▶ Exercise instructions
Please transcribe the data that follows without the pictures, keeping every word the same.

..............................

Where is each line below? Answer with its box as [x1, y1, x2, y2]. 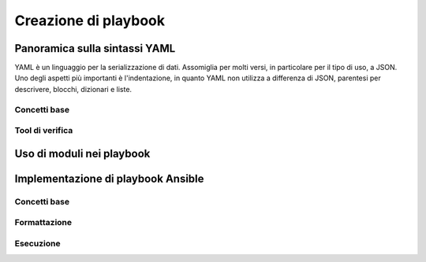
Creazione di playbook [14, 12, 166, 29]
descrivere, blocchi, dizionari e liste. [14, 84, 133, 94]
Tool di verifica [14, 125, 73, 136]
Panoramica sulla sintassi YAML [14, 42, 176, 55]
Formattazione [14, 217, 73, 228]
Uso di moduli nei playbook [14, 146, 151, 161]
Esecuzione [14, 238, 61, 249]
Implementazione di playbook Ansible [14, 172, 204, 185]
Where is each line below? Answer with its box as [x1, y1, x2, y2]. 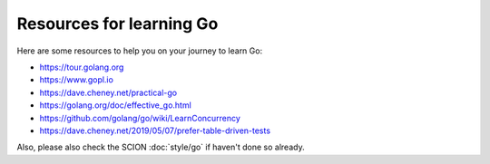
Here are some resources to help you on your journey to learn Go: [16, 45, 263, 56]
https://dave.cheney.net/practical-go [39, 87, 177, 98]
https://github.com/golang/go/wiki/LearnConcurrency [39, 112, 240, 123]
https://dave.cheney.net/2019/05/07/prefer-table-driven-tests [39, 125, 271, 136]
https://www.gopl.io [39, 74, 113, 85]
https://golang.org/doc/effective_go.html [39, 100, 192, 111]
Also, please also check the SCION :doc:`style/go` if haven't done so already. [16, 141, 305, 153]
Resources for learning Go [16, 14, 219, 34]

..............................

▶ Result for this exercise
Where is each line below? Answer with its box as [x1, y1, x2, y2]. 
Creazione di playbook [14, 12, 166, 29]
descrivere, blocchi, dizionari e liste. [14, 84, 133, 94]
Tool di verifica [14, 125, 73, 136]
Panoramica sulla sintassi YAML [14, 42, 176, 55]
Formattazione [14, 217, 73, 228]
Uso di moduli nei playbook [14, 146, 151, 161]
Esecuzione [14, 238, 61, 249]
Implementazione di playbook Ansible [14, 172, 204, 185]
Where is each line below? Answer with its box as [x1, y1, x2, y2]. 
Here are some resources to help you on your journey to learn Go: [16, 45, 263, 56]
https://dave.cheney.net/practical-go [39, 87, 177, 98]
https://github.com/golang/go/wiki/LearnConcurrency [39, 112, 240, 123]
https://dave.cheney.net/2019/05/07/prefer-table-driven-tests [39, 125, 271, 136]
https://www.gopl.io [39, 74, 113, 85]
https://golang.org/doc/effective_go.html [39, 100, 192, 111]
Also, please also check the SCION :doc:`style/go` if haven't done so already. [16, 141, 305, 153]
Resources for learning Go [16, 14, 219, 34]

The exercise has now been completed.